Opinion
March 11, 1985
Appeal from the Supreme Court, Nassau County (Young, J.).
Order reversed, insofar as appealed from, as a matter of discretion, without costs or disbursements, and, upon renewal, order dated June 24, 1983 vacated, plaintiffs' motion for leave to enter a default judgment denied, and that branch of appellants' motion which sought vacatur of their default granted, on condition that each appellant pays plaintiffs $2,000 within 30 days after service upon him of a copy of the order to be made hereon, with notice of entry. In the event either appellant fails to comply with this condition, then order affirmed as to that appellant, with costs.
Despite its ostensible denial of appellants' motion to "renew and/or reargue", the subsequent language of its order indicates that Special Term did in fact consider appellants' and their counsel's newly submitted affidavits dated July 26, 1983. Thus, Special Term must be deemed to have exercised its discretion to grant renewal ( Esa v. New York Prop. Ins.

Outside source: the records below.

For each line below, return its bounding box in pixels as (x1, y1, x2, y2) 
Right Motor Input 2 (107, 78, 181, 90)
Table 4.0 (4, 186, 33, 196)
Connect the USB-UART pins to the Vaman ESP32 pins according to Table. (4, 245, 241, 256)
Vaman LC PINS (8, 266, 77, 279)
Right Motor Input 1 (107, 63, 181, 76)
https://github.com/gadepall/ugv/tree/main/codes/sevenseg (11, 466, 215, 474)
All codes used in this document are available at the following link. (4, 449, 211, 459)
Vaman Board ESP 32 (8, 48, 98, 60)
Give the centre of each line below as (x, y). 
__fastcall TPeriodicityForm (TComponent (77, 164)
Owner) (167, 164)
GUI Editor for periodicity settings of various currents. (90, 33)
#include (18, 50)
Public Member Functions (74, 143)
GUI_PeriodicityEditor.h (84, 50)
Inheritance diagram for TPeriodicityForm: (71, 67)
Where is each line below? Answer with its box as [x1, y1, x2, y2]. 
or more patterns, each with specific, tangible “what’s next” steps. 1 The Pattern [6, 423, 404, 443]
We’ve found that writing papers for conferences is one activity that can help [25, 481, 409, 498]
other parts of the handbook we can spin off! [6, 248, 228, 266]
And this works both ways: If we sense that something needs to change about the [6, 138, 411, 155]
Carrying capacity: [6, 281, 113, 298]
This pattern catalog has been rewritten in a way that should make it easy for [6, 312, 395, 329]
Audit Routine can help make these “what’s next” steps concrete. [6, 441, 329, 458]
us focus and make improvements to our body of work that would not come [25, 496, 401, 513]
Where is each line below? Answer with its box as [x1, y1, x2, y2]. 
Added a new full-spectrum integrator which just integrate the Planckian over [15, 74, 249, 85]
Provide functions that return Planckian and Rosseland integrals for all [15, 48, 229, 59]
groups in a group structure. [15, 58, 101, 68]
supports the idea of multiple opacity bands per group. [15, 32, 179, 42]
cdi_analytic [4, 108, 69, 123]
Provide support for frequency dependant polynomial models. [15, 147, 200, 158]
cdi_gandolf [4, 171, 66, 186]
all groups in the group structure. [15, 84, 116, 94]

Underwriting Assn., 89 A.D.2d 865).
Upon renewal, Special Term adhered to its original determination refusing to vacate the default judgment. Under the totality of the circumstances here presented, the interest of justice is better served by vacating this inadvertent default and allowing appellants their day in court. The condition imposed should redress plaintiffs for any inconvenience suffered. Mollen, P.J., Titone, Lazer and Thompson, JJ., concur.